Some Factors that Determine Consumer Spending
Many factors have an influence on the total level of consumer spending in an economy.
- Real incomes – if people’s money wages rise faster than prices, then real incomes will increase and this leads to a higher level of real purchasing power
- Direct and indirect taxation – if there is a cut in direct taxation then, other factors remaining the same, consumers will experience an increase in their disposable income and spending power. In contrast, a hike in indirect taxes such as import duties or VAT will cause prices to rise and real incomes to decline.
- Interest Rates – lower interest rates cuts the cost of paying the debt on a mortgage and increases the effective disposable income of homeowners. In recent years many central banks around the world have made deep cut in interest rates in a bid to stimulate consumer demand. Official interest rates in the UK have been at 0.5% since March 2009.
- Household Wealth – for example a sustained fall in house prices might cause a decline in personal wealth and spending as homeowners have less housing equity available to borrow. This is sometimes referred to as the negative wealth effect. Housing equity is the difference between the market value of property and the outstanding mortgage loan.

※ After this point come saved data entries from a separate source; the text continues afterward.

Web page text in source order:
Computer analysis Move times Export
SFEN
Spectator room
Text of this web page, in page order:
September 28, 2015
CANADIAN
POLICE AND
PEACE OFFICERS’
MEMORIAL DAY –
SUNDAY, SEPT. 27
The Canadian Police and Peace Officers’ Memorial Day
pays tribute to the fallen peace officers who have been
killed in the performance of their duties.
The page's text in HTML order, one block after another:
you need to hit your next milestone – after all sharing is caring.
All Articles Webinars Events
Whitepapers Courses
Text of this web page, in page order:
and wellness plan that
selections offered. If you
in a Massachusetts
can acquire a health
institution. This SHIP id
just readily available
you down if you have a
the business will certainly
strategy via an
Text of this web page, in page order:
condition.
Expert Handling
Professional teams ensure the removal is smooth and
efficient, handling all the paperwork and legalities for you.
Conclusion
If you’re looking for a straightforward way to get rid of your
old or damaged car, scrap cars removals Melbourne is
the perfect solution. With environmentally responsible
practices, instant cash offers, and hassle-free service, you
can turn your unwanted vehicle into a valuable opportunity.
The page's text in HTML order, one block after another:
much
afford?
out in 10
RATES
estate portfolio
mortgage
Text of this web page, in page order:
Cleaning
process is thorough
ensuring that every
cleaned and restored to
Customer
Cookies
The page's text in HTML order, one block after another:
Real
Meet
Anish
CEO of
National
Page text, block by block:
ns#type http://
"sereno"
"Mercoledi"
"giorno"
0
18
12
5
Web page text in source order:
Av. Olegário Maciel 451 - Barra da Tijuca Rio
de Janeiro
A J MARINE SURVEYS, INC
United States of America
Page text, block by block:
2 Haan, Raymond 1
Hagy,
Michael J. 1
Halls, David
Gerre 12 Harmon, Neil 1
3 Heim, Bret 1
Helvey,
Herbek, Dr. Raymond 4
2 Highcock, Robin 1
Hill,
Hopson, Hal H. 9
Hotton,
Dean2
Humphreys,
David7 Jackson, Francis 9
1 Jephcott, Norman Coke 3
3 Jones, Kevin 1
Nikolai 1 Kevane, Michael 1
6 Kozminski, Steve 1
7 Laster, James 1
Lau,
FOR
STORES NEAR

- Consumer Confidence – for example, fears of rising unemployment and expectations of higher taxes will hit consumer sentiment and spending. If you don’t have enough confidence, you are unlikely to go ahead with major purchases such as a new car or kitchen.
- The Supply of Credit: One of the features of the credit crunch has been a slump in the flow of credit available for many households and businesses – banks have become less willing to lend and if they do, the rate of interest on the loan has increased. The supply of mortgage finance has dried up and would-be homebuyers now need to find a bigger deposit before getting a home loan.
- The Distribution of Income: Lower income families tend to have a higher propensity to consume than better-off households (who tend to have a higher savings ratio). Thus a redistribution of income towards poorer families may have the effect of boosting total consumer demand.
- Demographics: The size and growth rate of a country’s population and the age structure has a direct effect on total consumer spending. Some countries have a strongly positive natural rate of population growth perhaps aided by net migration of labour. An expanding population will add to demand for many different goods and services including housing, health care and education.